Du kannst hiermit genau festlegen, welche Zeile du auslesen willst.
Ob die 1., 2., usw., jenachdem wie weit die for()-Schleife hochzählt.
Um die 5. Zeile auszulesen, musst du sagen "for(iZahl= 1; iZahl <= 5; ++iZahl);"
Der Inhalt steht in der string-Variablen "stInhalt" drin.
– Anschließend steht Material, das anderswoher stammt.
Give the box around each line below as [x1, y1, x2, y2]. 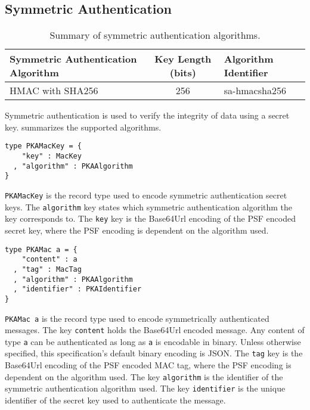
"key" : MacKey [21, 152, 82, 161]
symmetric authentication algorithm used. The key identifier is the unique [5, 382, 286, 395]
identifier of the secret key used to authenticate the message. [5, 394, 226, 406]
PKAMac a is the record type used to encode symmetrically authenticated [5, 312, 269, 324]
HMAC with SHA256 [10, 83, 98, 98]
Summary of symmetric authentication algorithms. [49, 28, 261, 42]
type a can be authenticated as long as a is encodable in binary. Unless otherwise [5, 335, 301, 347]
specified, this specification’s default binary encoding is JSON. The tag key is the [5, 347, 303, 359]
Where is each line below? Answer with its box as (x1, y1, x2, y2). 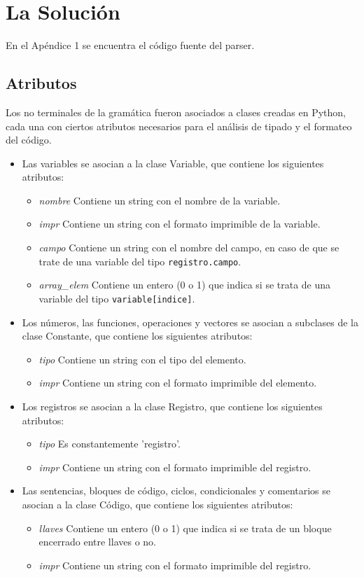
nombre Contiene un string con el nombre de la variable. (38, 193, 281, 207)
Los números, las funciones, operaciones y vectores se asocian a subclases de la (22, 314, 358, 329)
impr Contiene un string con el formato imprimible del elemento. (38, 375, 317, 390)
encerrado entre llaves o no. (38, 534, 156, 549)
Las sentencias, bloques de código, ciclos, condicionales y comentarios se (22, 483, 331, 498)
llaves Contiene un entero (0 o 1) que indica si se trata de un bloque (38, 520, 332, 535)
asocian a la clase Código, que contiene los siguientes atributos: (22, 496, 293, 511)
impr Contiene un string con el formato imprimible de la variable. (38, 216, 321, 231)

Hoffe ich konnte dir helfen...
P.S.: hier steht alles über die fstream-Funktionen: http://www.willemer.de/informatik/cpp/fileop.htm

gruß


----------



## yunus219 (11. Dezember 2010)

Hallo nochmal,

Danke für Eure schnelle Antworten, mit der getline habe ich es auch schon gehabt, nur mein Problem ist dann, dass ich dann die ganze Zeile in einem String habe. Ich möchte es ja in einem Array haben.


----------



## Crash Kid (11. Dezember 2010)

Du kannst ja den string-Inhalt in ein Array schreiben. Das ist ja kein Problem.
Dafür gibt es ja die Funktion strcpy(), und bezüglich der größe kannst du ja den string überprüfen wie groß er ist, und ein entsprechend großes Array erstellen.

gruß


----------



## yunus219 (12. Dezember 2010)

Hallo nochmal,

ich habe immer noch keine Lösung für meinen Problem gefunden.
Ich bekomme alles ausgelesen, nur bekomme ich das dann nicht seperat in den Array, wie ich es haben möchte.

Ich möchte es so haben:

1. Zeile: RECT 11 2 13 4 -->  string s[zeilennr]="RECT"          int i[zeilennr][0]=11 ...... int i[zeilennr][3]=4
2. Zeile: SQUARE 21 4 5 -->  string s[zeilennr]="SQUARE"      int i[zeilennr][0]=21 ...... int i[zeilennr][2]=5


----------



## Trulleberg (12. Dezember 2010)

Das Problem bei Anfängern ist, dass sie meist zwar vage Vorstellungen vom Ziel ihrer Programme haben, aber schon ganz genau wissen, wie der Weg dahin aussehen muss. Genauso bei dir, da du einerseits "eine Zeile in *einem Array*" haben willst, dich aber jetzt plötzlich doch für mehrere Arrays entschieden hast: "string [], int[], ...".
Schau dir mal Strukturen an, damit wenigstens etwas Systematik in deine Arbeitsweise kommt.


----------